Pharmacokinetic Evaluation of Intravenous Vitamin C: A Classic Pharmacokinetic Study,Clinical Pharmacokinetics

当前位置： X-MOL 学术 › Clin. Pharmacokinet. › 论文详情

Our official English website, www.x-mol.net, welcomes your feedback! (Note: you will need to create a separate account there.)

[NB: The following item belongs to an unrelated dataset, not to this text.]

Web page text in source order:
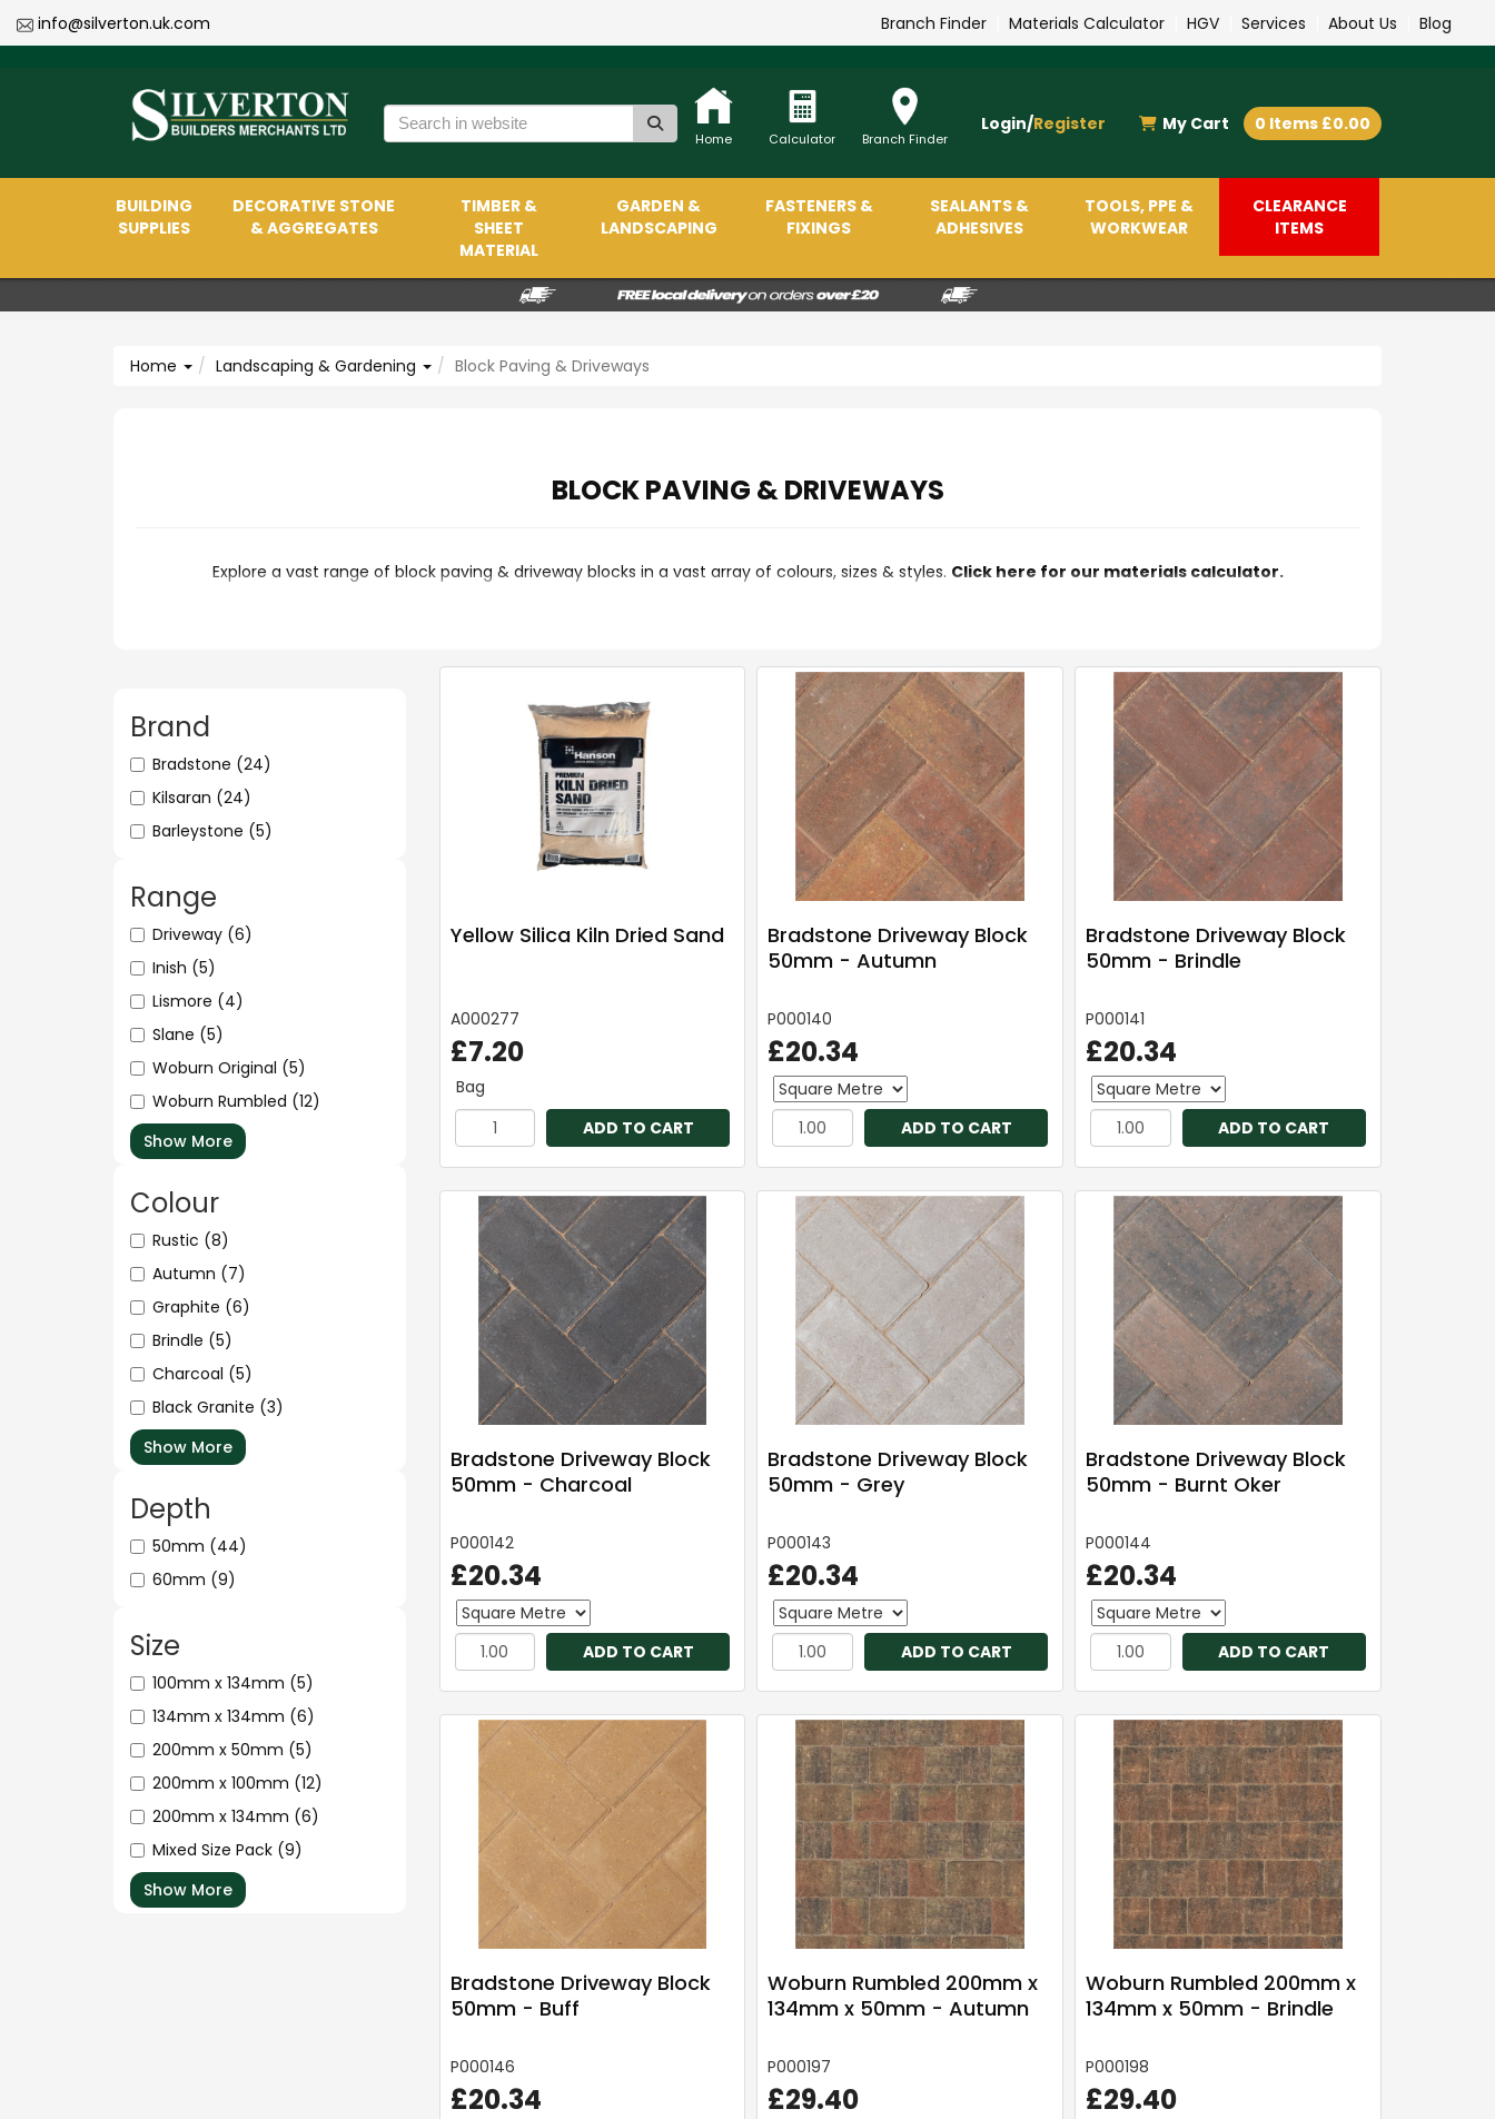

Pharmacokinetic Evaluation of Intravenous Vitamin C: A Classic Pharmacokinetic Study
Clinical Pharmacokinetics ( IF 4.5 ) Pub Date : 2022-06-25 , DOI: 10.1007/s40262-022-01142-1
Ping Chen ₁ , Greg Reed ₁ , Joyce Jiang ₂ , Yaohui Wang ₃ , Jean Sunega ₄ , Ruochen Dong ₁ , Yan Ma ₁ , Anna Esparham ₅ , Ryan Ferrell ₆ , Mark Levine ₃ , Jeanne Drisko ₇ , Qi Chen ₁

Affiliation

Purpose

Intravenous vitamin C (IVC) is used in a variety of disorders with limited supporting pharmacokinetic data. Herein we report a pharmacokinetic study in healthy volunteers and cancer participants with IVC doses in the range of 1–100 g.

Methods

A pharmacokinetic study was conducted in 21 healthy volunteers and 12 oncology participants. Healthy participants received IVC infusions of 1–100 g; oncology participants received IVC infusions of 25–100 g. Serial blood and complete urine samples were collected pre-infusion and for 24 h post-infusion. Pharmacokinetic parameters were computed using noncompartmental methods. Adverse events were monitored during the study.

Results

In both cohorts, IVC exhibited first-order kinetics at doses up to 75 g. At 100 g, maximum concentration (C_max) plateaued in both groups, whereas area under the concentration–time curve (AUC) only plateaued in the healthy group. IVC was primarily excreted through urine. No saturation of clearance was observed; however, the mean 24-h total IVC excretion in urine for all doses was lower in oncology participants (89% of dose) than in healthy participants at 100 g (99%). No significant adverse events were observed; thus, maximum tolerated dose (MTD) was not reached.

Conclusion

IVC followed first-order pharmacokinetics up to 75 g and at up to 100 g had complete renal clearance in 24 h. IVC up to 100 g elicited no adverse effects or significant physiological/biochemical changes and appears to be safe. These data can be used to rectify existing misinformation and to guide future clinical trials.

Registration

ClinicalTrials.gov identifier number NCT01833351.

中文翻译：

静脉注射维生素 C 的药代动力学评价：经典药代动力学研究

目的

静脉注射维生素 C (IVC) 可用于支持药代动力学数据有限的多种疾病。在此，我们报告了一项针对 IVC 剂量在 1-100 g 范围内的健康志愿者和癌症参与者的药代动力学研究。

方法

在 21 名健康志愿者和 12 名肿瘤学参与者中进行了一项药代动力学研究。健康参与者接受了 1-100 g 的 IVC 输注；肿瘤学参与者接受了 25-100 g 的 IVC 输注。在输注前和输注后 24 小时收集系列血液和完整尿液样本。使用非隔室方法计算药代动力学参数。在研究期间监测不良事件。

结果

在这两个队列中，IVC 在高达 75 g 的剂量下表现出一级动力学。在 100 g 时，两组的_{最大浓度 (Cmax})均达到稳定状态，而浓度-时间曲线下面积 (AUC) 仅在健康组中达到稳定状态。IVC 主要通过尿液排出。没有观察到清除率饱和；然而，在所有剂量下，肿瘤学参与者的平均 24 小时尿中总 IVC 排泄量（89% 的剂量）低于 100 g 的健康参与者（99%）。没有观察到明显的不良事件；因此，未达到最大耐受剂量（MTD）。